What the exercise asks:
Each line of the listing is to be retyped exactly as given.

*** Opening of Data for this exercise ***

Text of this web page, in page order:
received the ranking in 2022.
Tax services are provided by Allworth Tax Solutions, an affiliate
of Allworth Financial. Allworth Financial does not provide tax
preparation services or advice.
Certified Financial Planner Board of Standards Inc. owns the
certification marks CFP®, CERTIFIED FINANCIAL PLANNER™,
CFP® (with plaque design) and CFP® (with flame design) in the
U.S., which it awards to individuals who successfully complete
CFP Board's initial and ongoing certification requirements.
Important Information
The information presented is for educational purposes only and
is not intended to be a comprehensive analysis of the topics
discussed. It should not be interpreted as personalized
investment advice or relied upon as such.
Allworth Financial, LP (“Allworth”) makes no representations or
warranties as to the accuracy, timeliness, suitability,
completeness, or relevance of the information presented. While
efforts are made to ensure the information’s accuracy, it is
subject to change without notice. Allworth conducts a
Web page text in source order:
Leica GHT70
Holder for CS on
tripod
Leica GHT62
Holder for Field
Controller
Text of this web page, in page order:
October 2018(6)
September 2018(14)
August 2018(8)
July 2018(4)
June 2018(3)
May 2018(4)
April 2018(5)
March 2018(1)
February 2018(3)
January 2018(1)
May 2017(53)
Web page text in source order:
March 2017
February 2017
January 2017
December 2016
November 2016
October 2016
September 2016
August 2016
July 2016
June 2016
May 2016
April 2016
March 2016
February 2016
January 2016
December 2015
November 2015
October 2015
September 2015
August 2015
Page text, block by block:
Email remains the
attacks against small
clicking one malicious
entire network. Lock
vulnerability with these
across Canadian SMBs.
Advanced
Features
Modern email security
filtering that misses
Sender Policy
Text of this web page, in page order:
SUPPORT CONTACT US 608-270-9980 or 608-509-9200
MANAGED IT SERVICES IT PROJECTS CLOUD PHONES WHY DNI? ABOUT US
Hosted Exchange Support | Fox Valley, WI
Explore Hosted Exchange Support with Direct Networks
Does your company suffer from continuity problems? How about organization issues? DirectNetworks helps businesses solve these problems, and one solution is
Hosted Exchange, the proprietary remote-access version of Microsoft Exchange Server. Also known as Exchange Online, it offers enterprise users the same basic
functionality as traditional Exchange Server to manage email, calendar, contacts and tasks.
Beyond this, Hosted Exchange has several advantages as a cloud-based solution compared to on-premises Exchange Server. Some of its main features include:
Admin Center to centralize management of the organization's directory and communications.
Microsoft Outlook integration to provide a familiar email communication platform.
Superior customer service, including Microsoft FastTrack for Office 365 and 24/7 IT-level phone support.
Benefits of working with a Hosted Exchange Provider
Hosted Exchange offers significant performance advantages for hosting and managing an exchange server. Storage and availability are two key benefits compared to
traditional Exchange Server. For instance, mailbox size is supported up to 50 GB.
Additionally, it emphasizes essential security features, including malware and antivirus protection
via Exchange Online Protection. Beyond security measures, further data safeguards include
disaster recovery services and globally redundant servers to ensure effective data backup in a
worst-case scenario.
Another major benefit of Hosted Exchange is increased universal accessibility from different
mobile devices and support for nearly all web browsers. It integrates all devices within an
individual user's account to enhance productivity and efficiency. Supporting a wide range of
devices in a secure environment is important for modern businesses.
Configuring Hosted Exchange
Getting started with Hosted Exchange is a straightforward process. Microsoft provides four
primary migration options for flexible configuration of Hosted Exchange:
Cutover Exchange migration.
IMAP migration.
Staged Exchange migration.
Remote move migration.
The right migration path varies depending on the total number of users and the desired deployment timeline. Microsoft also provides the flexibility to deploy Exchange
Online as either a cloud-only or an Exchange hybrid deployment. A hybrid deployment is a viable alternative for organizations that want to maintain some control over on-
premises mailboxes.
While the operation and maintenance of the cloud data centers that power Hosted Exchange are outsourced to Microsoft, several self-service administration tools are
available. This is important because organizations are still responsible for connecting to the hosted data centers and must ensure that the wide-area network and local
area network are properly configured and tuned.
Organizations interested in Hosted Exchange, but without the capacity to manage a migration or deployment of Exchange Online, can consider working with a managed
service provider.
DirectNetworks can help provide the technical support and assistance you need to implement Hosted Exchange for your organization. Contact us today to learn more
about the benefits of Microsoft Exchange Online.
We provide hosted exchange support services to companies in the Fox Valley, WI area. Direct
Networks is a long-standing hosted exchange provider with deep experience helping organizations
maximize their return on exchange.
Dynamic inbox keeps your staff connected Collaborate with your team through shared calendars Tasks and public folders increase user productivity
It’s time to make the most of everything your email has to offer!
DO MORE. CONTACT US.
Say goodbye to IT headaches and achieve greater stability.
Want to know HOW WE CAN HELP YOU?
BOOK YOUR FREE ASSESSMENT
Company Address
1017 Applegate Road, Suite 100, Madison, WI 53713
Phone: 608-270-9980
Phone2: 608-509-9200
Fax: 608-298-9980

*** Close of Data for this exercise ***

Result for this task:
Text of this web page, in page order:
received the ranking in 2022.
Tax services are provided by Allworth Tax Solutions, an affiliate
of Allworth Financial. Allworth Financial does not provide tax
preparation services or advice.
Certified Financial Planner Board of Standards Inc. owns the
certification marks CFP®, CERTIFIED FINANCIAL PLANNER™,
CFP® (with plaque design) and CFP® (with flame design) in the
U.S., which it awards to individuals who successfully complete
CFP Board's initial and ongoing certification requirements.
Important Information
The information presented is for educational purposes only and
is not intended to be a comprehensive analysis of the topics
discussed. It should not be interpreted as personalized
investment advice or relied upon as such.
Allworth Financial, LP (“Allworth”) makes no representations or
warranties as to the accuracy, timeliness, suitability,
completeness, or relevance of the information presented. While
efforts are made to ensure the information’s accuracy, it is
subject to change without notice. Allworth conducts a
Web page text in source order:
Leica GHT70
Holder for CS on
tripod
Leica GHT62
Holder for Field
Controller
Text of this web page, in page order:
October 2018(6)
September 2018(14)
August 2018(8)
July 2018(4)
June 2018(3)
May 2018(4)
April 2018(5)
March 2018(1)
February 2018(3)
January 2018(1)
May 2017(53)
Web page text in source order:
March 2017
February 2017
January 2017
December 2016
November 2016
October 2016
September 2016
August 2016
July 2016
June 2016
May 2016
April 2016
March 2016
February 2016
January 2016
December 2015
November 2015
October 2015
September 2015
August 2015
Page text, block by block:
Email remains the
attacks against small
clicking one malicious
entire network. Lock
vulnerability with these
across Canadian SMBs.
Advanced
Features
Modern email security
filtering that misses
Sender Policy
Text of this web page, in page order:
SUPPORT CONTACT US 608-270-9980 or 608-509-9200
MANAGED IT SERVICES IT PROJECTS CLOUD PHONES WHY DNI? ABOUT US
Hosted Exchange Support | Fox Valley, WI
Explore Hosted Exchange Support with Direct Networks
Does your company suffer from continuity problems? How about organization issues? DirectNetworks helps businesses solve these problems, and one solution is
Hosted Exchange, the proprietary remote-access version of Microsoft Exchange Server. Also known as Exchange Online, it offers enterprise users the same basic
functionality as traditional Exchange Server to manage email, calendar, contacts and tasks.
Beyond this, Hosted Exchange has several advantages as a cloud-based solution compared to on-premises Exchange Server. Some of its main features include:
Admin Center to centralize management of the organization's directory and communications.
Microsoft Outlook integration to provide a familiar email communication platform.
Superior customer service, including Microsoft FastTrack for Office 365 and 24/7 IT-level phone support.
Benefits of working with a Hosted Exchange Provider
Hosted Exchange offers significant performance advantages for hosting and managing an exchange server. Storage and availability are two key benefits compared to
traditional Exchange Server. For instance, mailbox size is supported up to 50 GB.
Additionally, it emphasizes essential security features, including malware and antivirus protection
via Exchange Online Protection. Beyond security measures, further data safeguards include
disaster recovery services and globally redundant servers to ensure effective data backup in a
worst-case scenario.
Another major benefit of Hosted Exchange is increased universal accessibility from different
mobile devices and support for nearly all web browsers. It integrates all devices within an
individual user's account to enhance productivity and efficiency. Supporting a wide range of
devices in a secure environment is important for modern businesses.
Configuring Hosted Exchange
Getting started with Hosted Exchange is a straightforward process. Microsoft provides four
primary migration options for flexible configuration of Hosted Exchange:
Cutover Exchange migration.
IMAP migration.
Staged Exchange migration.
Remote move migration.
The right migration path varies depending on the total number of users and the desired deployment timeline. Microsoft also provides the flexibility to deploy Exchange
Online as either a cloud-only or an Exchange hybrid deployment. A hybrid deployment is a viable alternative for organizations that want to maintain some control over on-
premises mailboxes.
While the operation and maintenance of the cloud data centers that power Hosted Exchange are outsourced to Microsoft, several self-service administration tools are
available. This is important because organizations are still responsible for connecting to the hosted data centers and must ensure that the wide-area network and local
area network are properly configured and tuned.
Organizations interested in Hosted Exchange, but without the capacity to manage a migration or deployment of Exchange Online, can consider working with a managed
service provider.
DirectNetworks can help provide the technical support and assistance you need to implement Hosted Exchange for your organization. Contact us today to learn more
about the benefits of Microsoft Exchange Online.
We provide hosted exchange support services to companies in the Fox Valley, WI area. Direct
Networks is a long-standing hosted exchange provider with deep experience helping organizations
maximize their return on exchange.
Dynamic inbox keeps your staff connected Collaborate with your team through shared calendars Tasks and public folders increase user productivity
It’s time to make the most of everything your email has to offer!
DO MORE. CONTACT US.
Say goodbye to IT headaches and achieve greater stability.
Want to know HOW WE CAN HELP YOU?
BOOK YOUR FREE ASSESSMENT
Company Address
1017 Applegate Road, Suite 100, Madison, WI 53713
Phone: 608-270-9980
Phone2: 608-509-9200
Fax: 608-298-9980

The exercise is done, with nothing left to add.